Previously, `cheat` would exit if run by `root`. The rationale was:
If `cheat` was run by an unprivileged user (`chris`, for example), the
`$DEFAULT_CHEAT_DIR` would default to `/home/chris/.cheat`. If cheat was
run via `sudo`, however, the `$DEFAULT_CHEAT_DIR` would suddenly be
`/root/.cheat`.
Presuming that those individual user cheat dirs actually contained cheat
sheets, this could cause confusion, because cheat sheets accessible to
one user (`chris`) would not be accessible to the other (`root`). Thus,
cheatsheets would appear and disappear, depending on which user was
running `cheat`. (This would only be an issue, of course, for cheat
sheets that existed within the respective users' cheat dirs. System-wide
cheat sheets would be unaffected.)
`cheat` was thus programmed to gracefully fail when run as `root` to
prevent that possible confusion.
However, I'm backing away from that reasoning, because:
1. It's causing a headache for real users who'd like to run `cheat` as
root
2. Other venerable programs (`vim`, etc.) suffer from the same problem,
but nobody seems to mind enough to do anything about it. Thus, I suppose
the laissez-faire approach is essentially the sanctioned "solution" to
this problem.
3. Users sufficently troubled by this confusion may rememdy the problem
manually by setting environment variables (`$DEFAULT_CHEAT_DIR`, etc.)

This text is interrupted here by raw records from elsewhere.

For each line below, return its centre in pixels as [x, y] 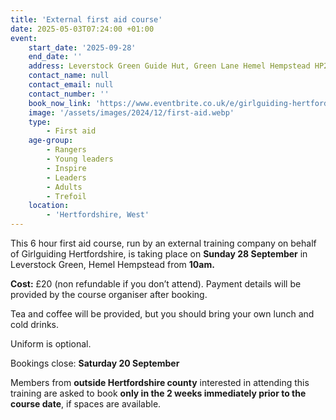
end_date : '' [55, 57]
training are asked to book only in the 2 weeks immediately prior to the [158, 393]
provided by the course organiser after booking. [109, 294]
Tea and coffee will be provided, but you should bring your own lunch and [162, 314]
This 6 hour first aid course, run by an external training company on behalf [163, 243]
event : [24, 38]
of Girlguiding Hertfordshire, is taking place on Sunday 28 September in [159, 254]
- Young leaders [80, 159]
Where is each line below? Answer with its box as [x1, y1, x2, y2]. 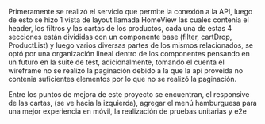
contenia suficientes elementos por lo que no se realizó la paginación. [8, 75, 237, 83]
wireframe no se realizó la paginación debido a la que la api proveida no [8, 66, 244, 75]
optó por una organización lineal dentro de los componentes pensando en [8, 49, 250, 58]
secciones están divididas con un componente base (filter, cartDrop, [8, 32, 232, 41]
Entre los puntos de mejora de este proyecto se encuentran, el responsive [8, 90, 250, 99]
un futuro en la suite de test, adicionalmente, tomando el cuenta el [8, 57, 225, 67]
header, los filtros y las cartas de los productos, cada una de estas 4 [8, 24, 232, 33]
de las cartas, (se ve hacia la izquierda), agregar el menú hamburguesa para [8, 99, 258, 107]
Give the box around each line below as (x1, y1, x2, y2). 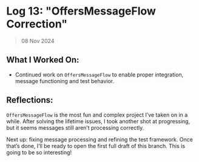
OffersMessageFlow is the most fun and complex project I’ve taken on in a (6, 111, 188, 118)
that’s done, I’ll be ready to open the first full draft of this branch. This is (6, 142, 186, 149)
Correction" (6, 17, 68, 31)
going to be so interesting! (6, 149, 72, 156)
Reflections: (6, 95, 53, 106)
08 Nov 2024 (21, 37, 55, 44)
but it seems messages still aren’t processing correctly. (6, 124, 144, 131)
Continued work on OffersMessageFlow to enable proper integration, (15, 71, 184, 78)
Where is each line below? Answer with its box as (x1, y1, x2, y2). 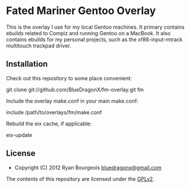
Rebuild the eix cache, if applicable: (6, 120, 92, 127)
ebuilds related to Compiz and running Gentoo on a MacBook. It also (6, 29, 171, 36)
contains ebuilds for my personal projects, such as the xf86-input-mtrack (6, 36, 183, 43)
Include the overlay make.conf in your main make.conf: (6, 97, 139, 104)
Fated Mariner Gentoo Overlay (6, 4, 156, 18)
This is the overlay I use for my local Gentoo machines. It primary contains (6, 23, 185, 30)
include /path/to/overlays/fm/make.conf (6, 108, 102, 115)
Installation (6, 59, 48, 69)
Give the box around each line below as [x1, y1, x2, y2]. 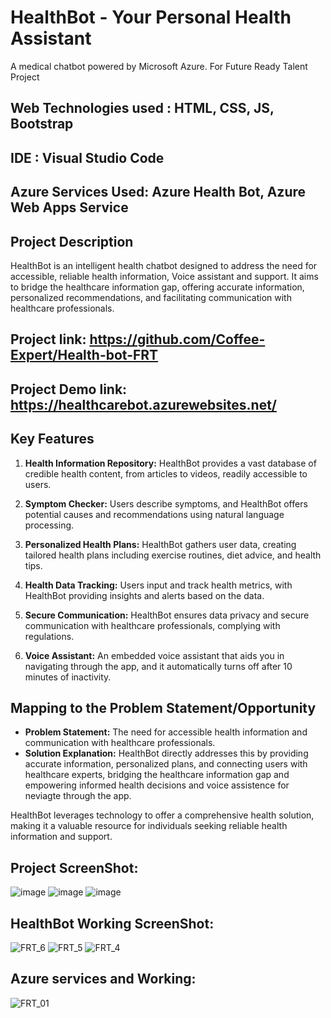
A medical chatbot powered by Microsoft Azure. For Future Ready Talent [10, 60, 308, 72]
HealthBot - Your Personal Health [10, 6, 292, 29]
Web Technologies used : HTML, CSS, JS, [10, 100, 275, 117]
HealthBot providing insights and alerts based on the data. [24, 589, 265, 601]
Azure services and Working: [10, 971, 197, 988]
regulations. [24, 630, 75, 642]
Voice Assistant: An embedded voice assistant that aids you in [24, 649, 285, 661]
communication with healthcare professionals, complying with [24, 619, 281, 631]
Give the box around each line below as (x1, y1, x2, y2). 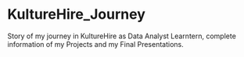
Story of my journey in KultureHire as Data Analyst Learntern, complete (7, 31, 236, 41)
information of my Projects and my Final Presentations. (7, 39, 185, 48)
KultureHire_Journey (7, 5, 145, 23)
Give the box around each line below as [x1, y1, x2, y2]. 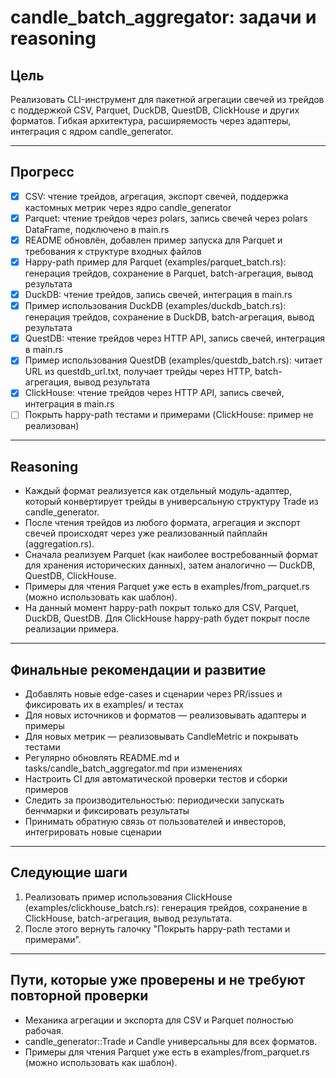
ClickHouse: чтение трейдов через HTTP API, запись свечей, [24, 387, 285, 399]
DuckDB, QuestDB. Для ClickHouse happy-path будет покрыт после [24, 612, 310, 625]
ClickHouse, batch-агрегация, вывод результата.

Thus, `cheat` no longer complains if run by `root`.
Version-bumped to 2.1.0.
The `setup.py` script no longer attempts to install files to privileged
system directories. (Previously, it attempted to do this in order to
enable command-line autocompletion.) In lieu of doing this within the
installer directly, I have simply included brief instructions explaining
how to configure this manually.
Version bumped accordingly.
Previously, `sheets.print()` would query the filesystem every time it
was invoked. This was inelegant, because it is called multiple times
every time `cheat` is executed. Thus, unnecessary calls were being made
out to the filesystem.
Now the result of that function is being buffered into a module variable
when it is executed the first time, and served from there thereafter. I
broke the "functional" paradigm to a degree by doing this, but it wasn't
worth the complexity of implementing proper memoization (decorators,
etc) for such a trivial case.
Bumped the version number accordingly.